> Problem description
Transcribe the listing exactly as written. Leave the images out.

> Data records
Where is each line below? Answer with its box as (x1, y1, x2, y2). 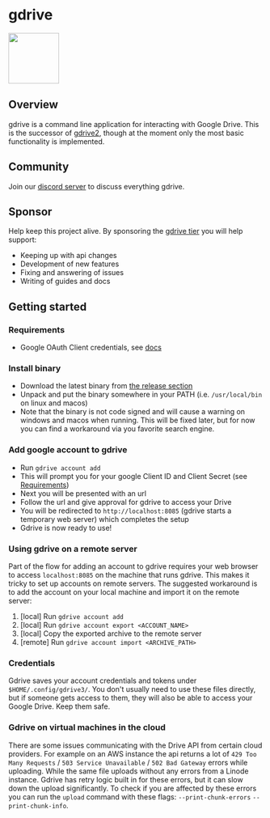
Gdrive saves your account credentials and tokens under (8, 676, 197, 685)
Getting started (8, 299, 87, 313)
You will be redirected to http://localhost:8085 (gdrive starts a (19, 506, 232, 515)
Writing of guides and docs (19, 277, 111, 286)
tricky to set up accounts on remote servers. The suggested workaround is (8, 579, 258, 588)
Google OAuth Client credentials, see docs (19, 342, 162, 353)
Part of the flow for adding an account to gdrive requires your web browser (8, 561, 259, 571)
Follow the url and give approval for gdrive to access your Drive (19, 497, 232, 506)
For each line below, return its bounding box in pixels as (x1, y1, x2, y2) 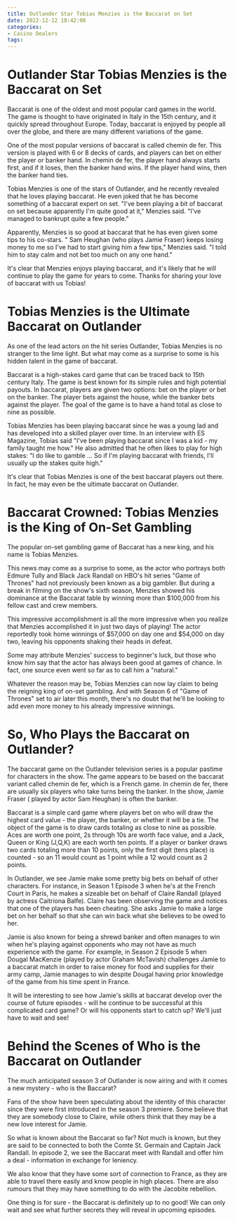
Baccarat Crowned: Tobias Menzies (7, 504, 219, 520)
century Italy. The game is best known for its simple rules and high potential (7, 378, 227, 386)
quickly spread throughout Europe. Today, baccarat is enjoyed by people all (7, 120, 226, 129)
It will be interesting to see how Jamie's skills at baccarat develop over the (7, 991, 222, 999)
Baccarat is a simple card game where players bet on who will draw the (7, 808, 214, 817)
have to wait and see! (7, 1014, 69, 1022)
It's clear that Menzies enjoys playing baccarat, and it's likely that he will (7, 264, 216, 273)
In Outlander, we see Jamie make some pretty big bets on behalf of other (7, 874, 219, 883)
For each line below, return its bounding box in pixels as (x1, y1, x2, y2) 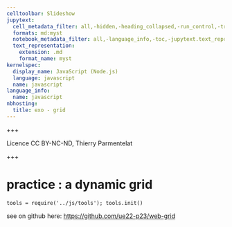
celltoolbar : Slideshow (6, 10, 75, 17)
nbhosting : (6, 100, 38, 107)
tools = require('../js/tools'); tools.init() (6, 199, 143, 206)
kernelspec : (6, 62, 41, 69)
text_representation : (12, 42, 75, 49)
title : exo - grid (12, 107, 66, 113)
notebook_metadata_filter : (12, 36, 91, 43)
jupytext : (6, 17, 35, 24)
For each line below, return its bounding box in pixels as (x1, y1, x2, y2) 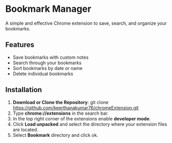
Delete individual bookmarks (12, 70, 73, 77)
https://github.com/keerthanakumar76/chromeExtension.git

> Completed task
Where is each line below? Answer with its box as (x1, y1, x2, y2). 
Gdrive saves your account credentials and tokens under (8, 676, 197, 685)
Getting started (8, 299, 87, 313)
You will be redirected to http://localhost:8085 (gdrive starts a (19, 506, 232, 515)
Writing of guides and docs (19, 277, 111, 286)
tricky to set up accounts on remote servers. The suggested workaround is (8, 579, 258, 588)
Google OAuth Client credentials, see docs (19, 342, 162, 353)
Part of the flow for adding an account to gdrive requires your web browser (8, 561, 259, 571)
Follow the url and give approval for gdrive to access your Drive (19, 497, 232, 506)
For each line below, return its bounding box in pixels as (x1, y1, x2, y2) 
Baccarat Crowned: Tobias Menzies (7, 504, 219, 520)
century Italy. The game is best known for its simple rules and high potential (7, 378, 227, 386)
quickly spread throughout Europe. Today, baccarat is enjoyed by people all (7, 120, 226, 129)
It will be interesting to see how Jamie's skills at baccarat develop over the (7, 991, 222, 999)
Baccarat is a simple card game where players bet on who will draw the (7, 808, 214, 817)
have to wait and see! (7, 1014, 69, 1022)
It's clear that Menzies enjoys playing baccarat, and it's likely that he will (7, 264, 216, 273)
In Outlander, we see Jamie make some pretty big bets on behalf of other (7, 874, 219, 883)
For each line below, return its bounding box in pixels as (x1, y1, x2, y2) 
celltoolbar : Slideshow (6, 10, 75, 17)
nbhosting : (6, 100, 38, 107)
tools = require('../js/tools'); tools.init() (6, 199, 143, 206)
kernelspec : (6, 62, 41, 69)
text_representation : (12, 42, 75, 49)
title : exo - grid (12, 107, 66, 113)
notebook_metadata_filter : (12, 36, 91, 43)
jupytext : (6, 17, 35, 24)
For each line below, return its bounding box in pixels as (x1, y1, x2, y2) 
Delete individual bookmarks (12, 70, 73, 77)
https://github.com/keerthanakumar76/chromeExtension.git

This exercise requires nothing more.